Yves Tinard "L'exception Française" Maxima 2001

27 octobre 2001

C'est un livre irritant. Pourquoi la France est-elle la France ? parce que, dit Tinard, elle est catholique alors que les Américains sont protestants ; parce qu'elle croit en l'héritage des lumières alors que les Américains s'en fichent ; parce qu'elle reste attachée au modèle aristocratique de l'ancien régime que les Américains ont toujours ignoré, ainsi qu'au service public alors que les Américains préfèrent la libre entreprise ; parce qu'elle se méfie de la concurrence ; parce qu'elle reste pétrie par les corporations, etc.

Et alors, dira-t-on ? les Américains sont ce qu'ils sont, nous sommes ce que nous sommes. A chacun son histoire. Où est le problème ?

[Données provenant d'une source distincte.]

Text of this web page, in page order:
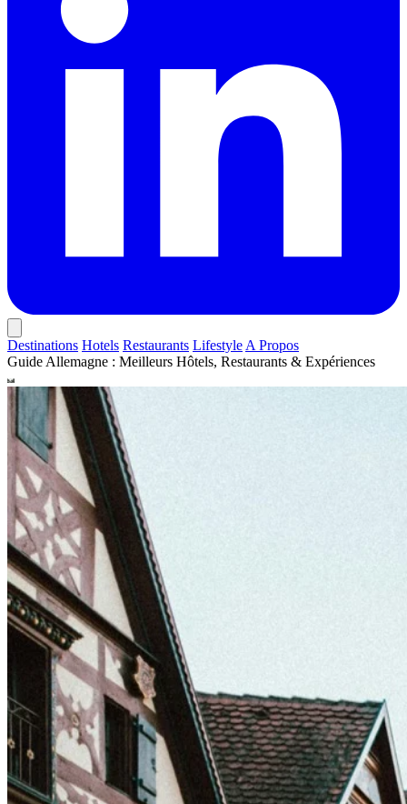
Destinations Hotels Restaurants Lifestyle A Propos
Guide Allemagne : Meilleurs Hôtels, Restaurants & Expériences
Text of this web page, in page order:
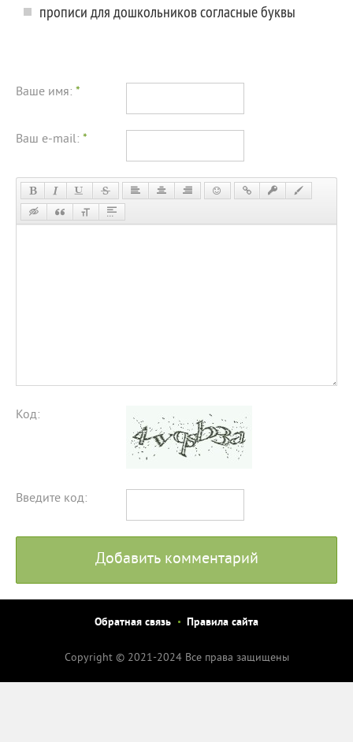
прописи для дошкольников согласные буквы
Ваше имя: *
Ваш e-mail: *
Код:
Введите код:
Добавить комментарий
Обратная связь Правила сайта
Copyright © 2021-2024 Все права защищены

Le problème, c'est l'entreprise. Elle est mieux organisée aux États-Unis que chez nous, ce qui est normal puisqu'elle est au centre de leur modèle culturel, non du nôtre. L'auteur a beaucoup lu, beaucoup réfléchi, et s'il irrite cela ne l'empêche pas d'avoir souvent raison. Oui, la priorité de nos entreprises réside plutôt dans leur organisation interne que dans le rapport à leurs clients, quoi que l'on dise ; oui, elles sont parfois paralysées ou parasitées par des réseaux et des corporations ; oui, nous recherchons les privilèges comme les aristocrates de jadis et comme eux nous craignons la dérogeance, et le statut a pour nous plus d'importance que la production. Oui, nous avons des leçons à prendre de la part des Américains pour l'efficacité.

Il manque cependant dans ce livre le chapitre qui serait le plus utile : celui qui analyserait nos relations avec l'Amérique. Il serait trop simple de n'y voir que l'animosité, la fascination existe aussi. Bien souvent, nous prenons l'Amérique pour modèle, comme le fait l'auteur de ce livre lui-même. Il n'y a rien de mal à prendre des leçons d'autrui, mais la question est de savoir si ce sont de bonnes leçons. Si nous copions les mauvais côtés des Américains, ou si nous importons certains de leurs comportements sans d'autres qui en sont la contrepartie et les équilibrent, notre imitation de l'Amérique aura des effets négatifs.

Ce sera le cas si nous supprimons les services publics sans que l'initiative privée soit mûre pour  prendre la relève ; si nous rendons les licenciements faciles tout en continuant à mépriser les chômeurs ; si nous généralisons l'économie de marché (université payante etc.) tout en maintenant les barrières sociales que la gratuité permet de franchir.